Kapitalist ideoloji, içine doğan her bireyi bir tüketici olarak kodlar; ona göre herkes doğuştan tüketici olma hakkına ve yetisine sahiptir. Kapitalizm, bunu bir özgürlük ideolojisi maskesi altında sunar. Tüketici olmanın verdiği özgürlük hakkı, gündelik yaşam pratikleriyle sıkı sıkıya ilişkilidir. Tüketimin hedonik bir yapıda olması, onun sınırsız ve doyurulamaz bir ihtiyaçlar kümesi ile kapsandığına işarettir. Özel günlerde -yılbaşı, sevgililer günü, bayramlar, doğum günleri, vb.- gerçekleştirilen harcamalar, spor karşılaşmaları, filmler, konserler, her biri insanları bir araya getiren, onların boş vakitlerini dolduran etkinliklerden öte, ortak ilgilerin paylaşıldığı, bireyler arası cazibeyi artıran, rekabeti körükleyen, statü kazandıran, tüm bunların sonucunda gündelik hayatı estetikleştiren deneyimlerdir.
Yeni Bir Tüketiciden, Bir Homo Consumens neslinden bahsediyoruz.
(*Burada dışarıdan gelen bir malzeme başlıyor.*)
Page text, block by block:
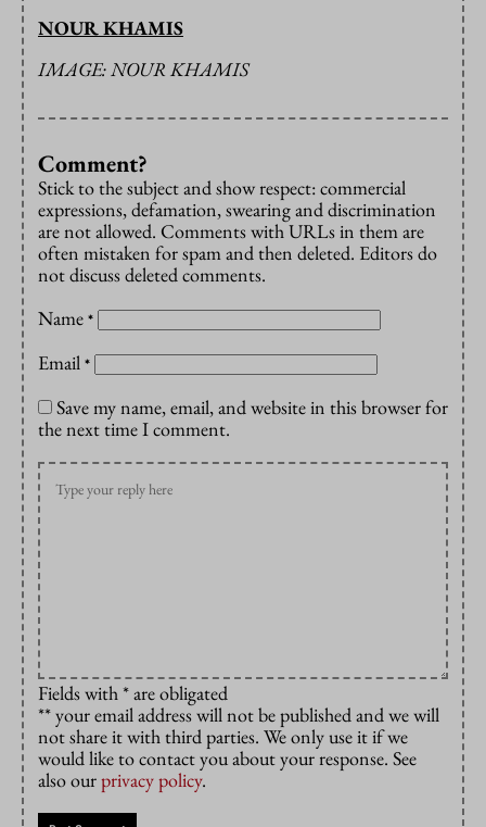
NOUR KHAMIS
IMAGE: NOUR KHAMIS
Comment?
Stick to the subject and show respect: commercial
expressions, defamation, swearing and discrimination
are not allowed. Comments with URLs in them are
often mistaken for spam and then deleted. Editors do
not discuss deleted comments.
Name *
Email *
Save my name, email, and website in this browser for
the next time I comment.
Fields with * are obligated
** your email address will not be published and we will
not share it with third parties. We only use it if we
would like to contact you about your response. See
also ourprivacy policy.
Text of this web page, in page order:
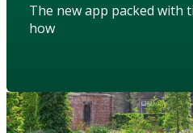
The new app packed with
how
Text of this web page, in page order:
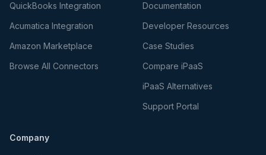
QuickBooks Integration
Acumatica Integration
Amazon Marketplace
Browse All Connectors
Documentation
Developer Resources
Case Studies
Compare iPaaS
iPaaS Alternatives
Support Portal
Company
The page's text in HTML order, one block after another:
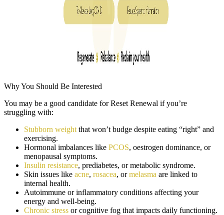
Why You Should Be Interested
You may be a good candidate for Reset Renewal if you’re
struggling with:
Stubborn weight that won’t budge despite eating “right” and
exercising.
Hormonal imbalances like PCOS, oestrogen dominance, or
menopausal symptoms.
Insulin resistance, prediabetes, or metabolic syndrome.
Skin issues like acne, rosacea, ormelasma are linked to
internal health.
Autoimmune or inflammatory conditions affecting your
energy and well-being.
Chronic stress or cognitive fog that impacts daily functioning.
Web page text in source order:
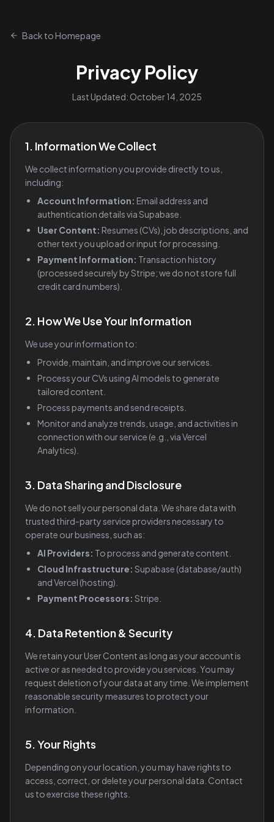
Back to Homepage
Privacy Policy
Last Updated: October 14, 2025
1. Information We Collect
We collect information you provide directly to us,
including:
Account Information: Email address and
authentication details via Supabase.
User Content: Resumes (CVs), job descriptions, and
other text you upload or input for processing.
Payment Information: Transaction history
(processed securely by Stripe; we do not store full
credit card numbers).
2. How We Use Your Information
We use your information to:
Provide, maintain, and improve our services.
Process your CVs using AI models to generate
tailored content.
Process payments and send receipts.
Monitor and analyze trends, usage, and activities in
connection with our service (e.g., via Vercel
Analytics).
3. Data Sharing and Disclosure
We do not sell your personal data. We share data with
trusted third-party service providers necessary to
operate our business, such as:
AI Providers: To process and generate content.
Cloud Infrastructure: Supabase (database/auth)
and Vercel (hosting).
Payment Processors: Stripe.
4. Data Retention & Security
We retain your User Content as long as your account is
active or as needed to provide you services. You may
request deletion of your data at any time. We implement
reasonable security measures to protect your
information.
5. Your Rights
Depending on your location, you may have rights to
access, correct, or delete your personal data. Contact
us to exercise these rights.
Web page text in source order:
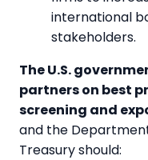
international
stakeholders.
The U.S.
partners on best
screening and
and the
Treasury should:
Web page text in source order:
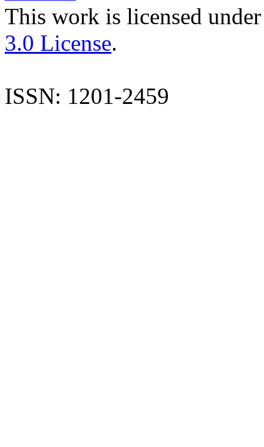
This work is licensed
3.0 License.
ISSN: 1201-2459
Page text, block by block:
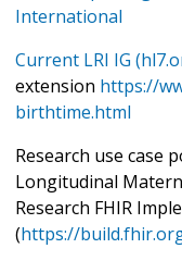
International
Current LRI IG
extension https://
birthtime.html
Research use case
Longitudinal
Research FHIR
(https://

Üretim ve üretim sürecinin toplumsal merkezdeki yerini tüketim olgusuna bırakması ve tüketim kültürü ile tüketim toplumu modelinin geçerlik kazanması sonucunda insanlar, gündelik hayatın her alanında kendi yaşam biçimi değerleriyle uyumluluk aramaya başladı. Tüketim artık toplumsal yaşam ve kültürel değerlerde merkezi bir yer aldı. Tüketim öğeleri, arzu nesneleri artık temsiller ile insanlara sanal dünyalarda elle dokunulabilen, sahip olunan, gözle görülen mutluluklar satmaya başladı. Böylece kendini ifade etmek için metalara ihtiyaç duyan birey, sadece giysileri ile değil bir beğeniye dayalı ya da beğeniden yoksun oluşu bağlamında; evinin, mobilyalarının, otomobilinin ve diğer faaliyetlerinin de kendisini ifade ettiğini düşünen bir Homo Consumens haline dönüştürüldü. Bu durum, bir yaşam biçimi sahibi, “tarzı olan” birisi olma biçiminde özetlenebilecek bir bilincin eseri olarak tanımlanabilir.
Şöyle sonlandıralım. “İhtiyaçlar” artık belirli bir seçkin kitlenin elinden çıkarak daha geniş bir tabana doğru yayılma eğiliminde. Birçok lüks marka, artık orta sınıf ihtiyacını gidebilecek markalar aynı zamanda. Böyle olunca da rahatlıkla söyleyebiliriz; “Bugün artık tüketim büyük kitleler için bir fiziksel ihtiyaç gidermeden çok, duygusal ihtiyaç giderme eylemine dönüştü. Bu nedenle marka yönetimlerinin marka anlamlarını tasarlarken “bir ihtiyaca cevap olup olmadıklarını bilmesi” gerçekten hayati. Jean Baudrillard’tan yola çıkarak, bugün markalar kendilerini sürece tüketicinin transformasyonel ya da bilgisel güdülerine cevap vererek uyum sağlamaktır.
Bilmiyoruz ama ihtiyacın gücü adına, Rapunzel uzat saçlarını yıkayalım!